Exercise aim: Each record that follows should be duplicated exactly, except for its pictures.

──────── Given records

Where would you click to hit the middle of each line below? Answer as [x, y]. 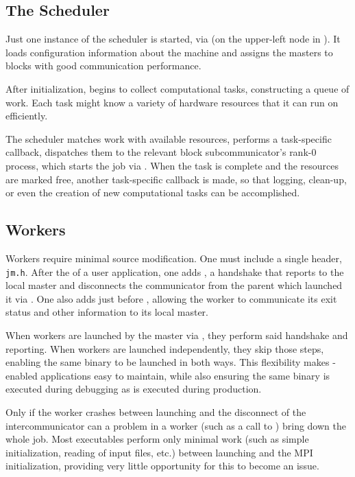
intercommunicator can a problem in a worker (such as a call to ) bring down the [176, 425]
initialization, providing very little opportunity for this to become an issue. [162, 466]
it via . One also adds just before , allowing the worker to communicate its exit [171, 298]
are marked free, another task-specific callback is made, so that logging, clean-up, [176, 179]
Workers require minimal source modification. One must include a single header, [174, 258]
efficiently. [27, 116]
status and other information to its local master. [107, 312]
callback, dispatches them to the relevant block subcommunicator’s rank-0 [161, 152]

────────────────

Finished exercise:
Where would you click to hit the middle of each line below? Answer as [x, y]. 
intercommunicator can a problem in a worker (such as a call to ) bring down the [176, 425]
initialization, providing very little opportunity for this to become an issue. [162, 466]
it via . One also adds just before , allowing the worker to communicate its exit [171, 298]
are marked free, another task-specific callback is made, so that logging, clean-up, [176, 179]
Workers require minimal source modification. One must include a single header, [174, 258]
efficiently. [27, 116]
status and other information to its local master. [107, 312]
callback, dispatches them to the relevant block subcommunicator’s rank-0 [161, 152]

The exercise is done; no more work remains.